Add a systemd timer on nix-cache02 to trigger periodic builds via NATS:

systemd.services.scheduled-build = {
  script = ''
    homelab-deploy build nixos-servers --all
    homelab-deploy build nixos --all
  '';
};
systemd.timers.scheduled-build = {
  wantedBy = [ "timers.target" ];
  timerConfig.OnCalendar = "*-*-* *:30:00";
};

Or trigger builds from CI after merges to master.

Resolved Questions

  • Parallel vs sequential builds?
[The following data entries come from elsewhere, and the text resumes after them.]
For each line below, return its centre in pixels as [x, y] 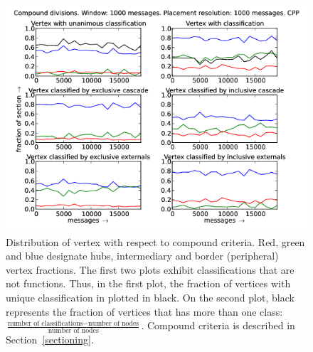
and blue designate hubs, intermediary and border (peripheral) [142, 256]
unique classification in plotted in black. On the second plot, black [150, 297]
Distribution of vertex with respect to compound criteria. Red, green [155, 241]
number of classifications [46, 323]
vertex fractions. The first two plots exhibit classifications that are [150, 269]
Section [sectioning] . [50, 339]
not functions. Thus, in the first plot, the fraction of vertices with [148, 283]
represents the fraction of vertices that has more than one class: [144, 311]

Sequential - hosts share packages, subsequent builds are fast after first
  • What about gunter? Configured as nixos repo in builder settings
  • Disk size? 200GB for new host
  • Build host specs? 8 cores, 16-24GB RAM matches current nix-cache01

Phase 6: Observability

  1. Alerting rules for build failures:

    # Alert if any build fails
    increase(homelab_deploy_build_host_total{status="failure"}[1h]) > 0
    
    # Alert if no successful builds in 24h (scheduled builds stopped)
    time() - homelab_deploy_build_last_success_timestamp > 86400
    
  2. Grafana dashboard for build metrics:

    • Build success/failure rate over time
    • Average build duration per host (histogram)
    • Build frequency (builds per hour/day)
    • Last successful build timestamp per repo

Available metrics:

  • homelab_deploy_builds_total{repo, status} - total builds by repo and status
  • homelab_deploy_build_host_total{repo, host, status} - per-host build counts
  • homelab_deploy_build_duration_seconds_{bucket,sum,count} - build duration histogram
  • homelab_deploy_build_last_timestamp{repo} - last build attempt
  • homelab_deploy_build_last_success_timestamp{repo} - last successful build

Open Questions

  • When to cut over DNS from nix-cache01 to nix-cache02?
  • Keep Actions runner on nix-cache02 or separate host?
  • Implement safe flake update workflow before or after full migration?